### Exercise brief
Exactly the lines from the opening of the records through the line containing "Release (33, 103)" should be copied, with both included.

** Records provided follows **

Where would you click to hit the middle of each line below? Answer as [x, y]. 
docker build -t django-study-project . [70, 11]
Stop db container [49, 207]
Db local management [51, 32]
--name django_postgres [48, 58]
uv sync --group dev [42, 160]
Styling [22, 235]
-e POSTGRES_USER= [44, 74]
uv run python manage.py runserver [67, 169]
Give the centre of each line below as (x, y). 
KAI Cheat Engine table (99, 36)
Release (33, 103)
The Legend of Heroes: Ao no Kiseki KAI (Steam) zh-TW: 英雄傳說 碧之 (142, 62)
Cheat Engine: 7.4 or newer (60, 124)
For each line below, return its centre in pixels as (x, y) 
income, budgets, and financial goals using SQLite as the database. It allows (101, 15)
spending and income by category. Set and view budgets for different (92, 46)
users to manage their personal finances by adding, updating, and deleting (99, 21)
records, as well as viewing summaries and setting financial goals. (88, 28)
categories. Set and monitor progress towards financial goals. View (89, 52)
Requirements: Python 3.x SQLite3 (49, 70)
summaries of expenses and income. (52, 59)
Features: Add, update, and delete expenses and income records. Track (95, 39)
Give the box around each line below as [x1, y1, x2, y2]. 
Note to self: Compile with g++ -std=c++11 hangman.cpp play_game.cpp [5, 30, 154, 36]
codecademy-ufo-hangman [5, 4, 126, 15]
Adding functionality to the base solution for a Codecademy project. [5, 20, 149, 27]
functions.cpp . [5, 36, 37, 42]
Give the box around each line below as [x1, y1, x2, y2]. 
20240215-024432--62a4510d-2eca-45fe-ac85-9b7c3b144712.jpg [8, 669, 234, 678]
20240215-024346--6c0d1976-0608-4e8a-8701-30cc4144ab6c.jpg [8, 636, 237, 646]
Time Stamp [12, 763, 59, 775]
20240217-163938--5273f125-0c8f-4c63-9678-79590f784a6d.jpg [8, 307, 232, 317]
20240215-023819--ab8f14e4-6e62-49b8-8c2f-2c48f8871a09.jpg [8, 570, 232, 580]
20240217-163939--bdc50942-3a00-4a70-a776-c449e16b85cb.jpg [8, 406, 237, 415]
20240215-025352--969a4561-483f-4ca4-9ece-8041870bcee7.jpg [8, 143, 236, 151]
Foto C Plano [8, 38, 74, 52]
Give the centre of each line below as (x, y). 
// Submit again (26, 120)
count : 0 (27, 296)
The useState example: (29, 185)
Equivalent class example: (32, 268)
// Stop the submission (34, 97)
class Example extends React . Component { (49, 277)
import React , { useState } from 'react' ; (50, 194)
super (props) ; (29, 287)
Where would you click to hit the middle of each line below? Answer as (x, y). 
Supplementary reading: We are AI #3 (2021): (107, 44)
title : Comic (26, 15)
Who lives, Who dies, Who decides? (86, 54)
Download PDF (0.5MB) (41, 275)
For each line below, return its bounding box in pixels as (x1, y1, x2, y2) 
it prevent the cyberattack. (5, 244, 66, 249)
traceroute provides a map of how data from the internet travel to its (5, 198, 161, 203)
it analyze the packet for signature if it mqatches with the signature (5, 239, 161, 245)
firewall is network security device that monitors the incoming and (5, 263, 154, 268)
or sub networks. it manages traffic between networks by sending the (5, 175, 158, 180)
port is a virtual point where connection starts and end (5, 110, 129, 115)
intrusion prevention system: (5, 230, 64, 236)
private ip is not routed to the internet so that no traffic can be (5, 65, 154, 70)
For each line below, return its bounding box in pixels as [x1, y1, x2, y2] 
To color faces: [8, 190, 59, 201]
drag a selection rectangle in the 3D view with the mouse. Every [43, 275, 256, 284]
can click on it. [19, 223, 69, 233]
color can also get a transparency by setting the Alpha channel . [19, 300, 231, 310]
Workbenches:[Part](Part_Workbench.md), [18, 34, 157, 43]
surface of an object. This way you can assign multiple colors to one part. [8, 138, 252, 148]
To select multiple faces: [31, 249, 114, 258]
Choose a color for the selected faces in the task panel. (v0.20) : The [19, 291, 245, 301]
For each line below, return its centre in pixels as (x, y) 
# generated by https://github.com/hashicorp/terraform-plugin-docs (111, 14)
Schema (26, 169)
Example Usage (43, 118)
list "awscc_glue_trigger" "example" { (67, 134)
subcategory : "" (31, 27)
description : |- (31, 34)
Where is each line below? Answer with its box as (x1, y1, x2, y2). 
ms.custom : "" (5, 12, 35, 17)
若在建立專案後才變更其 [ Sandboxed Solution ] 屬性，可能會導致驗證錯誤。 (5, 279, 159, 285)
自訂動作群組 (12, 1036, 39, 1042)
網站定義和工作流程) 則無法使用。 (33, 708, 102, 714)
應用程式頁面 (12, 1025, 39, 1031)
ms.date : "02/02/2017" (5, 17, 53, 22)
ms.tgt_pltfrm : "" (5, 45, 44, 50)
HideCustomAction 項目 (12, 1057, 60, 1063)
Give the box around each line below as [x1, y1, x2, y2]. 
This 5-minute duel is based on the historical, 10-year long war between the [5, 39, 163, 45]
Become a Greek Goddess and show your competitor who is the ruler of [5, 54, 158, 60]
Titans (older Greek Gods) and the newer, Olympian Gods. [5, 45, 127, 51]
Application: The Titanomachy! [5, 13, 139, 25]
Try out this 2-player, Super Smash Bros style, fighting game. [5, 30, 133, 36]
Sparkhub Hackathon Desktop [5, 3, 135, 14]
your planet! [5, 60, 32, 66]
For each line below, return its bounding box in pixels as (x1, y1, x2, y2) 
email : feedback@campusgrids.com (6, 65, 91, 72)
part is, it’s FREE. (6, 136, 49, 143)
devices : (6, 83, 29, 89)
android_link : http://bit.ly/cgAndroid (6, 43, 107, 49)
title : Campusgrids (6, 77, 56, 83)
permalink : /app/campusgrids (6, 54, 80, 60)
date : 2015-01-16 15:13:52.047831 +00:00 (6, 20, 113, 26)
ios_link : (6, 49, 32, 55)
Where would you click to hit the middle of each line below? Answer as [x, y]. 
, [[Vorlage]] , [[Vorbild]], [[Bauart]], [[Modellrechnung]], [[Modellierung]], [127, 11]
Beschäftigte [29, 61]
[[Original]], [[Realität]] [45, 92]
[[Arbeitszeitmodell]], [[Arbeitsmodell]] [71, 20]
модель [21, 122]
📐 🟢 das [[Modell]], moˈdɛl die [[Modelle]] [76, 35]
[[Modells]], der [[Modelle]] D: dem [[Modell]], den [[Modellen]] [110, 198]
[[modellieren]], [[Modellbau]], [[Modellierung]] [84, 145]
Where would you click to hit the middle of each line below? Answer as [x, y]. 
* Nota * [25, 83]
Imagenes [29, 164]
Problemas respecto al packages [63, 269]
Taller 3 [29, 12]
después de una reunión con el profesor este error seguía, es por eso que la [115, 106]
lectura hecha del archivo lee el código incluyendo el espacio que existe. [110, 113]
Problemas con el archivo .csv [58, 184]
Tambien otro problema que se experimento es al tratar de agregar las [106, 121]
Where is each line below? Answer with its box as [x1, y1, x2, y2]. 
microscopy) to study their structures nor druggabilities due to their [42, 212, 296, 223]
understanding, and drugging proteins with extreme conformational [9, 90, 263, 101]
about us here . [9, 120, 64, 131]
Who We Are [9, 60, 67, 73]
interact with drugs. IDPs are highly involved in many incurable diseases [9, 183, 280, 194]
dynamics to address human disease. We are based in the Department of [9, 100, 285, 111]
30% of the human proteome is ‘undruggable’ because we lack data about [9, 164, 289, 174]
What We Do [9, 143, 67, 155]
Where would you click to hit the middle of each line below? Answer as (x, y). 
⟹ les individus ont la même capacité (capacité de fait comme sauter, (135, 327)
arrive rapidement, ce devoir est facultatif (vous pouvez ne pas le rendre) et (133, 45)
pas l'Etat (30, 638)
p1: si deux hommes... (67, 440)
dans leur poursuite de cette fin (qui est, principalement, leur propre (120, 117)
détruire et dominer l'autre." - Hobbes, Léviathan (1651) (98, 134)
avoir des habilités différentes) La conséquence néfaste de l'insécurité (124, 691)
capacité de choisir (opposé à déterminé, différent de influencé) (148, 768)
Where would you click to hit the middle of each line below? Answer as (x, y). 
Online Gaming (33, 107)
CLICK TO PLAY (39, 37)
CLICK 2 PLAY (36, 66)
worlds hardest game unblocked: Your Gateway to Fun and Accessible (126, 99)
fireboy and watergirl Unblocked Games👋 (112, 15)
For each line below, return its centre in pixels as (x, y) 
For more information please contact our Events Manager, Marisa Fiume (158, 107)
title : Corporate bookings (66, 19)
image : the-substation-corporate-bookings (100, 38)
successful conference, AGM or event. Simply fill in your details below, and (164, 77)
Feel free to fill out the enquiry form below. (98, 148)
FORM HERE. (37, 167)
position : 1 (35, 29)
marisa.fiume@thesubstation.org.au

** End of Records provided **

### Task answer
Where would you click to hit the middle of each line below? Answer as [x, y]. 
docker build -t django-study-project . [70, 11]
Stop db container [49, 207]
Db local management [51, 32]
--name django_postgres [48, 58]
uv sync --group dev [42, 160]
Styling [22, 235]
-e POSTGRES_USER= [44, 74]
uv run python manage.py runserver [67, 169]
Give the centre of each line below as (x, y). 
KAI Cheat Engine table (99, 36)
Release (33, 103)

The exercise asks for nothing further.